*WORK TO BE COMPLETED*.
Omit all images, then repeat exactly the lines below from the one containing "Interest Subvention" through the one containing "vast majority of", both ends included.

-- EXTRACTED ENTRIES follows --

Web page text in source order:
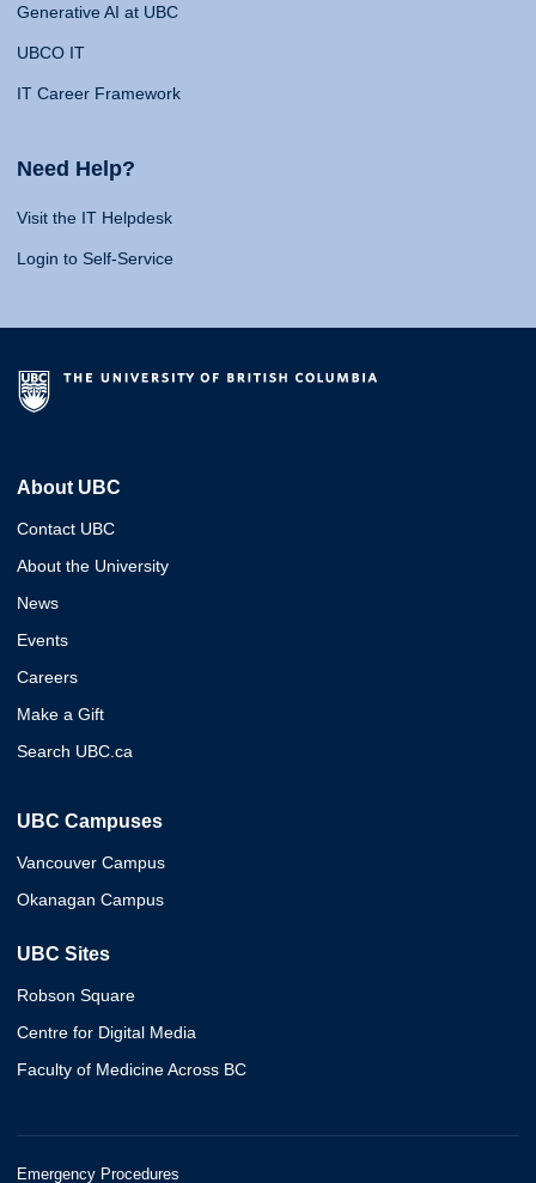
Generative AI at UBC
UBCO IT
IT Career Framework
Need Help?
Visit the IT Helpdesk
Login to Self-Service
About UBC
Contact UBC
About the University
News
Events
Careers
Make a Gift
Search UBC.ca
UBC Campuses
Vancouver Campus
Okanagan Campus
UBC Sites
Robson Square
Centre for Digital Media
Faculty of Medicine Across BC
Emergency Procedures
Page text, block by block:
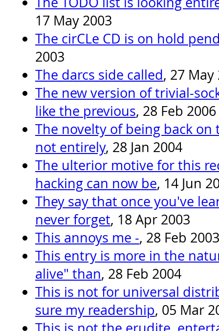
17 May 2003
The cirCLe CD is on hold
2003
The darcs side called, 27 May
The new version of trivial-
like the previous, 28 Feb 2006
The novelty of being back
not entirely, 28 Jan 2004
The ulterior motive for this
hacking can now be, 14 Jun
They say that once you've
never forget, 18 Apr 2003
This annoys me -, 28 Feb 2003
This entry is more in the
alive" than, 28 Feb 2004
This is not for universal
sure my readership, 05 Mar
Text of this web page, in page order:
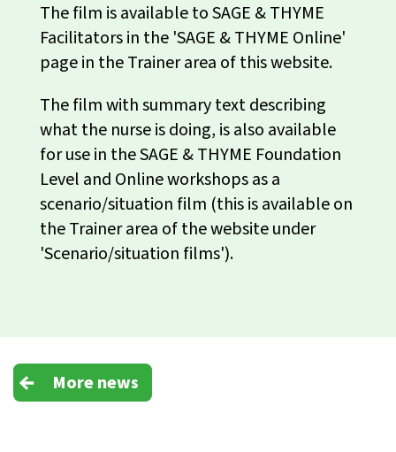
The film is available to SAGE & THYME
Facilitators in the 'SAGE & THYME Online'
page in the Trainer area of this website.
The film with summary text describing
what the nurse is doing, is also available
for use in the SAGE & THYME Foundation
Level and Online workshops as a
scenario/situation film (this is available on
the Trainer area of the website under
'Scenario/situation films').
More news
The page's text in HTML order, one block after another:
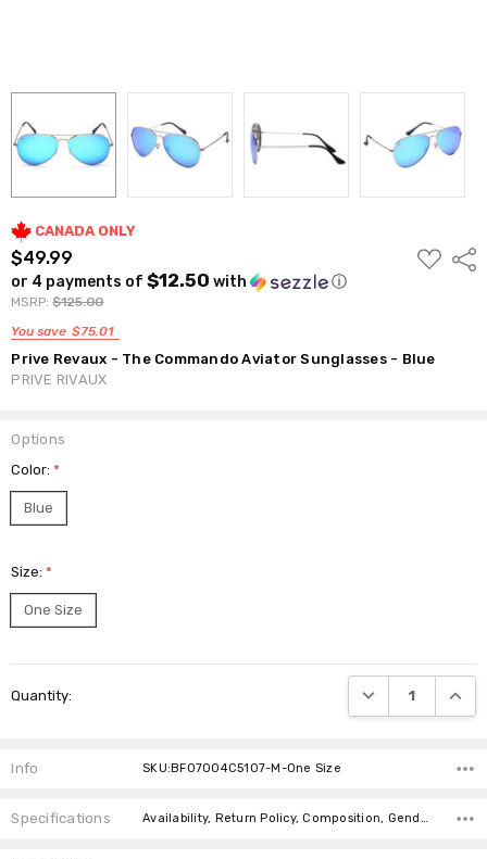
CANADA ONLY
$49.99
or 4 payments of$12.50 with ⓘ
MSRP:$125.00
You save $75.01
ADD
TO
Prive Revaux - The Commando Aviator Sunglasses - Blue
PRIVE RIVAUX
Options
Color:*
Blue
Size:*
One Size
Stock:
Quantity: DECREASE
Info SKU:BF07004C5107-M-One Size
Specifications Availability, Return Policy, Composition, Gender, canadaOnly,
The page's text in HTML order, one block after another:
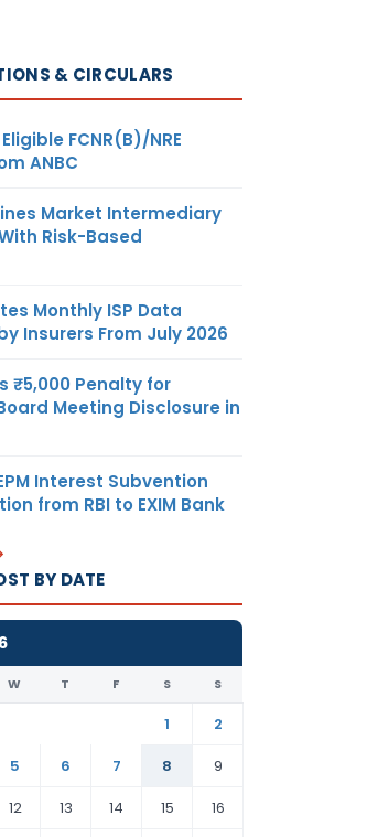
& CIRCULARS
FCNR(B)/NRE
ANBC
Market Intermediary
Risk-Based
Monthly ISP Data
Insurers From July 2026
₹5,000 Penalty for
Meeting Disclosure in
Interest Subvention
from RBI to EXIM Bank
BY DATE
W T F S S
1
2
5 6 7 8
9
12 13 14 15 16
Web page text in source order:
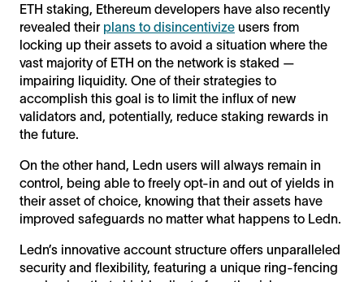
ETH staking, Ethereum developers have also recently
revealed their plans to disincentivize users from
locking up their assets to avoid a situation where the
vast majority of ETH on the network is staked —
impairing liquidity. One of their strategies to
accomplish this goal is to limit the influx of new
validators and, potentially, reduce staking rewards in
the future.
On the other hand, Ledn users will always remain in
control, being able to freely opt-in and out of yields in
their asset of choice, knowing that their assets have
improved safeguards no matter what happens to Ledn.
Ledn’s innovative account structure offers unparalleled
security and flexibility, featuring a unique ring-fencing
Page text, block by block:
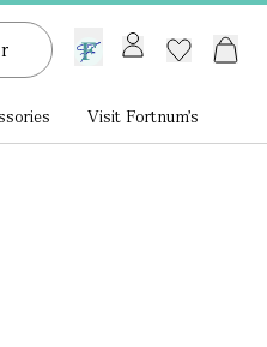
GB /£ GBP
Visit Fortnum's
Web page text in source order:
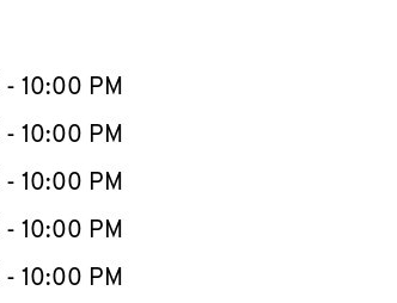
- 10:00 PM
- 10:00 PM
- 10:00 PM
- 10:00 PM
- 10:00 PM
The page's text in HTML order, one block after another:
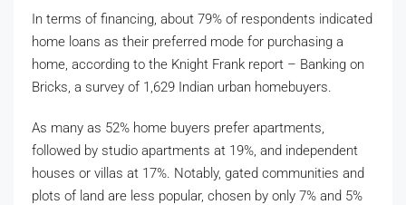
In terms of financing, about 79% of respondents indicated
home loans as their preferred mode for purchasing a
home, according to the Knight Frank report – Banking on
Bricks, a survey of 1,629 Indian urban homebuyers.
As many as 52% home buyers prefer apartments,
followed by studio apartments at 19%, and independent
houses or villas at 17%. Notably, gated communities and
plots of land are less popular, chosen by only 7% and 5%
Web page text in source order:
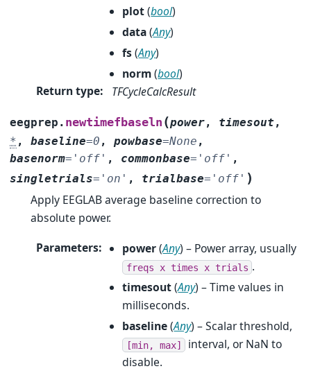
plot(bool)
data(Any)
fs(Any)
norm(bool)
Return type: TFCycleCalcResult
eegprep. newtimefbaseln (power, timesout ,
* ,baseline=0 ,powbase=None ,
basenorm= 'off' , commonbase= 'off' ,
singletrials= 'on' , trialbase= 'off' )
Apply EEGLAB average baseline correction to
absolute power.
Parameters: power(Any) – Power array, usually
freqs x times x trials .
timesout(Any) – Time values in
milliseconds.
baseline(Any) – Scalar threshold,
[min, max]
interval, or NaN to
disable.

-- EXTRACTED ENTRIES concluded --
-- EXTRACTED ENTRIES follows --

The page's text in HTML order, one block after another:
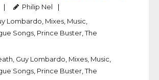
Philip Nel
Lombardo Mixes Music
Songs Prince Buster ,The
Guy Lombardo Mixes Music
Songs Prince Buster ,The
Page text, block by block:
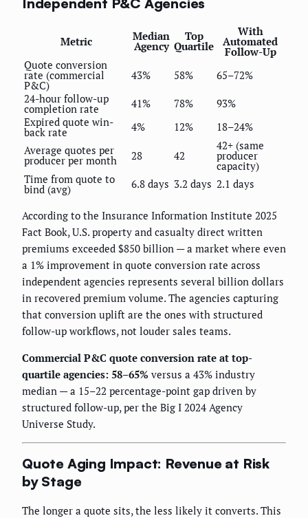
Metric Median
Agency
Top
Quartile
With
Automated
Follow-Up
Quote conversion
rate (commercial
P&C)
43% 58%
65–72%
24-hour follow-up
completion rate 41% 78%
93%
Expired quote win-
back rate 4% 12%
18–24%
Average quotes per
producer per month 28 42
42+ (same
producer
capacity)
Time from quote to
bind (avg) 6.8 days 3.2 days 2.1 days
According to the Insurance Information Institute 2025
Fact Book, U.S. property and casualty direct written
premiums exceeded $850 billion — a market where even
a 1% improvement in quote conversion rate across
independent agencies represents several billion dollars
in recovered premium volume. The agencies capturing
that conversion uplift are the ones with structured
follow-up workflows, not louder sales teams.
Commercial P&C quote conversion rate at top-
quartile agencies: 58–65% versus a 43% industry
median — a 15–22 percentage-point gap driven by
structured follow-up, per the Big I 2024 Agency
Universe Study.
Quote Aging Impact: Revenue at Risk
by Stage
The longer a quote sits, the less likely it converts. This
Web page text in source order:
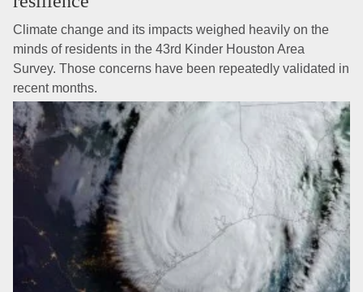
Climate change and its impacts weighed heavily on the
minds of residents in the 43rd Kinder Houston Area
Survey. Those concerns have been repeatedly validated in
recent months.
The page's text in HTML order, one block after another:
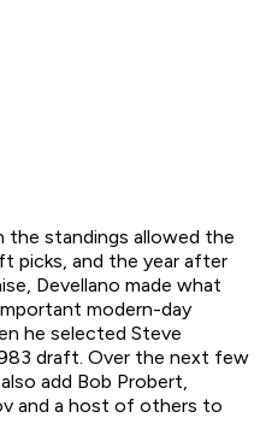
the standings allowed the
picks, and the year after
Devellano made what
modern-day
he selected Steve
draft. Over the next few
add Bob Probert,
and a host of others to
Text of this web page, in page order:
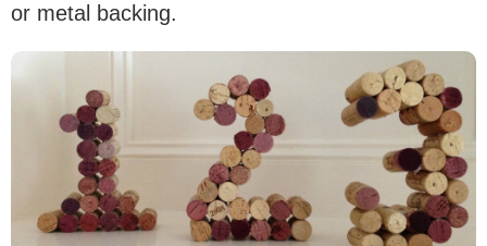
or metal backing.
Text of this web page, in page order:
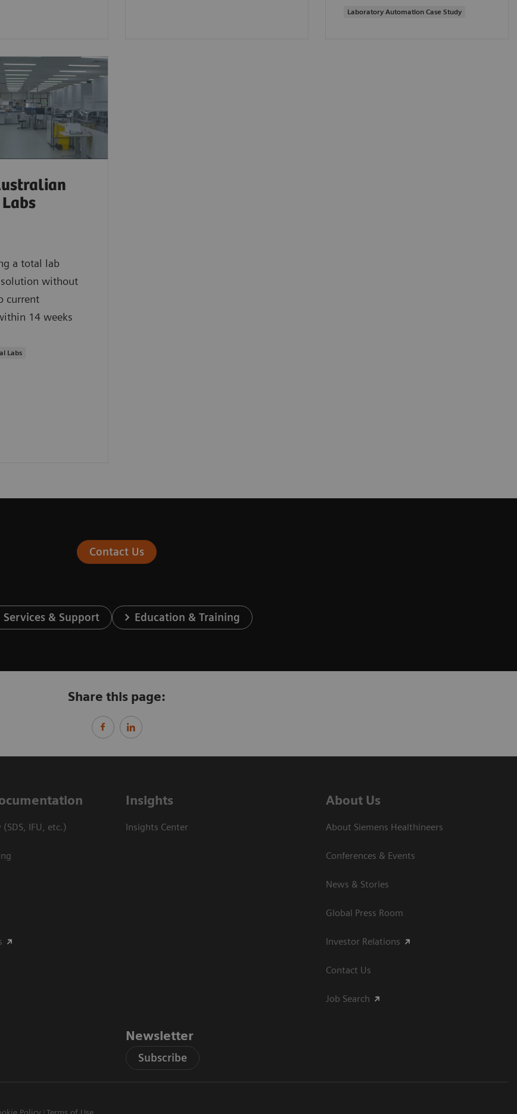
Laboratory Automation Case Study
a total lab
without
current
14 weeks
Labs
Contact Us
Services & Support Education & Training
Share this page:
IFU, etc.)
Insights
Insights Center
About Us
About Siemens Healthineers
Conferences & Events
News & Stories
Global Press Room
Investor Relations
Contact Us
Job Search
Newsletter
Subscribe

-- EXTRACTED ENTRIES concluded --

*ANSWER BELOW*.
Interest Subvention
from RBI to EXIM Bank
BY DATE
W T F S S
1
2
5 6 7 8
9
12 13 14 15 16
Web page text in source order:
ETH staking, Ethereum developers have also recently
revealed their plans to disincentivize users from
locking up their assets to avoid a situation where the
vast majority of ETH on the network is staked —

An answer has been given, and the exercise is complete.